Hi @eytan , sorry for the late reply.
I have already spent some time writing my custom wrapper around gpytorch for Gaussian process emulation and I have managed to get nice high cross-validated R2 scores on my dataset (which is built using model evaluations as I was mentioning). The trained emulators are also able to predict inside the input parameter space with low uncertainty. I haven’t tested the emulators outside the training input parameters’ ranges because for my research purposes I am only interested in interpolation tasks for the moment.

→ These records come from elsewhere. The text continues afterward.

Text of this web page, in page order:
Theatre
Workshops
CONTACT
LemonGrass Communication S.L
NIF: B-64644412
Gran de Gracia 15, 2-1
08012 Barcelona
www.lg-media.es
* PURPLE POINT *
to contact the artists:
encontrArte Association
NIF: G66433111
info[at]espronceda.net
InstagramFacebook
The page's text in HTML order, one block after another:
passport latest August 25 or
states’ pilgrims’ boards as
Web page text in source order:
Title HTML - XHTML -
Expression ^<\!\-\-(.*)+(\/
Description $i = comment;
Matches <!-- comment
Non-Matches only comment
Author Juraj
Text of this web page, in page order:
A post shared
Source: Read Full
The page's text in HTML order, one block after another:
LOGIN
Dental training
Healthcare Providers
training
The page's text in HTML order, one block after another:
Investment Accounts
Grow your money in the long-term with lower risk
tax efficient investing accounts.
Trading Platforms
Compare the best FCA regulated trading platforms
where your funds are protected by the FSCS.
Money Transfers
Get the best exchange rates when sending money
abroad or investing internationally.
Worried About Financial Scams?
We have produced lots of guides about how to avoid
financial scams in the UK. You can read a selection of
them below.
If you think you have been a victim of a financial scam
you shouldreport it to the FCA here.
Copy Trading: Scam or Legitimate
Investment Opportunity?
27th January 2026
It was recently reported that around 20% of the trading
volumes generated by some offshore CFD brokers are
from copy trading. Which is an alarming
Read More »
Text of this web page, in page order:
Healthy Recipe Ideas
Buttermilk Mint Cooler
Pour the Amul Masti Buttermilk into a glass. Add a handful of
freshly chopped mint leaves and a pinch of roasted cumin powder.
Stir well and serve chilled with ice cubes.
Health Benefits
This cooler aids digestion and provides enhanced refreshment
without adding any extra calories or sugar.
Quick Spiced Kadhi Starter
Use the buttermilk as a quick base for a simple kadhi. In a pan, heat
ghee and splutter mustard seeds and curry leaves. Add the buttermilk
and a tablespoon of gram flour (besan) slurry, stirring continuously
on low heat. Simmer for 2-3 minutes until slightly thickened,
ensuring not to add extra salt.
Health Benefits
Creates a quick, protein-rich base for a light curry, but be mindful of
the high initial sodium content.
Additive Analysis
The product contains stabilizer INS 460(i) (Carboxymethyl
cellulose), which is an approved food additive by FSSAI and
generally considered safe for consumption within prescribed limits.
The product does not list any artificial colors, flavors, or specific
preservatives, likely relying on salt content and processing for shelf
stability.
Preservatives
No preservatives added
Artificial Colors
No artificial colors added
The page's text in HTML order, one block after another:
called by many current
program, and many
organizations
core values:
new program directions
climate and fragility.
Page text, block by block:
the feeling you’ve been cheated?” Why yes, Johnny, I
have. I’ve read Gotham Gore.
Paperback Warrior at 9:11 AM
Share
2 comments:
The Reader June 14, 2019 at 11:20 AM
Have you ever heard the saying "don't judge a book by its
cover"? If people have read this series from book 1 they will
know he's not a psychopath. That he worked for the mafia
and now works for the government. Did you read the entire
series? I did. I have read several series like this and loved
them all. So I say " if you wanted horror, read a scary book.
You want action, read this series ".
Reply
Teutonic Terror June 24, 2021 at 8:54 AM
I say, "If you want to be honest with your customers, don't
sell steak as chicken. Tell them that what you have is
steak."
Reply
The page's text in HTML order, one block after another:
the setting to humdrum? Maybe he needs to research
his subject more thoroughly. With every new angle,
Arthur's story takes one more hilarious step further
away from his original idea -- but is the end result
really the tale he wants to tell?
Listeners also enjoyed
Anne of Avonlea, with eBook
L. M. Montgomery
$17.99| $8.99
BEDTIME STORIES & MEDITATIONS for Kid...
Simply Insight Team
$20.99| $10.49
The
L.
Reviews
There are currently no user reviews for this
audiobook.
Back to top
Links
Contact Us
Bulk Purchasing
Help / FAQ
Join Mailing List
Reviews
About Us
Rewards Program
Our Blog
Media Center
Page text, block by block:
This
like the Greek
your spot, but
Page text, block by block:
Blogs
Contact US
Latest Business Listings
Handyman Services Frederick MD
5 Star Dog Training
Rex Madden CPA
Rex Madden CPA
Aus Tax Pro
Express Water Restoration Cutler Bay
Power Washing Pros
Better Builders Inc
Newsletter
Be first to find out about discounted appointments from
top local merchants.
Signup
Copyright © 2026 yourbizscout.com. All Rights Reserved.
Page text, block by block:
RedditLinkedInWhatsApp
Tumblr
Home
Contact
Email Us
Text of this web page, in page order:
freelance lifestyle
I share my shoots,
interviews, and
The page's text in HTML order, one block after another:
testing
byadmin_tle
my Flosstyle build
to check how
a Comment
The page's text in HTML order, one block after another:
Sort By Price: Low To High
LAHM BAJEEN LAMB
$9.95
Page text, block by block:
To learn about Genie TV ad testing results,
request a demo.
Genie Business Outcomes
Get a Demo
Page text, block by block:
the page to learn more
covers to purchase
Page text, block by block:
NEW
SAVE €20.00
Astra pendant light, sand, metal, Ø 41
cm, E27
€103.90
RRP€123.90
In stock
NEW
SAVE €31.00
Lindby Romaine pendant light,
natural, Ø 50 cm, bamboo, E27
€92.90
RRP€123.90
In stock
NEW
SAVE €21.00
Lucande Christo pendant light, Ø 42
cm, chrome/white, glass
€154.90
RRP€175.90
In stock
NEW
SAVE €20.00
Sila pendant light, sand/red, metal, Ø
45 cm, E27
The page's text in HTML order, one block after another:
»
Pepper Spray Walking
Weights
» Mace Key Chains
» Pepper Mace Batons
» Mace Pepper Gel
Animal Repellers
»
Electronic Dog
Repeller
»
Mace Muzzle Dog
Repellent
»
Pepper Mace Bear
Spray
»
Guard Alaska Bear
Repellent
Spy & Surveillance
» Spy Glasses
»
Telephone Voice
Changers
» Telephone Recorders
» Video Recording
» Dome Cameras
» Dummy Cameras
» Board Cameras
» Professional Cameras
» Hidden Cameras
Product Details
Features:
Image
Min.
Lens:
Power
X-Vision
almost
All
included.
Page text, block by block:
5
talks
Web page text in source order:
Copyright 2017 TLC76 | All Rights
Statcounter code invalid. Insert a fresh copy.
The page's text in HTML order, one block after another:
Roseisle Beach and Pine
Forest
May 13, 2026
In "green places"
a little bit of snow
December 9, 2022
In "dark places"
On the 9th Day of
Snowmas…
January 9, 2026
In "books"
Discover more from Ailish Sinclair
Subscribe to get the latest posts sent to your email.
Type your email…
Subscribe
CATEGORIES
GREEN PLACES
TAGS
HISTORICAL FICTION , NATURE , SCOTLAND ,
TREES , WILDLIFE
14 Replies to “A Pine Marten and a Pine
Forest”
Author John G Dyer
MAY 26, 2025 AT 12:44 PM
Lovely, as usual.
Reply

I honestly didn’t know about using acquisition functions to build the training dataset in the first place, I have simply used Latin hypercube designs for that, but I guess maybe I could have simulated less with a more sophisticated strategy as the acquisition function looks like.
BoTorch looks nice and ready to use, also my wrapper now does something like
after a lot of coding though. I guess it will be worth for me looking at how the two implementations compare each other.
I appreciate your and @jacobrgardner 's advices, thanks!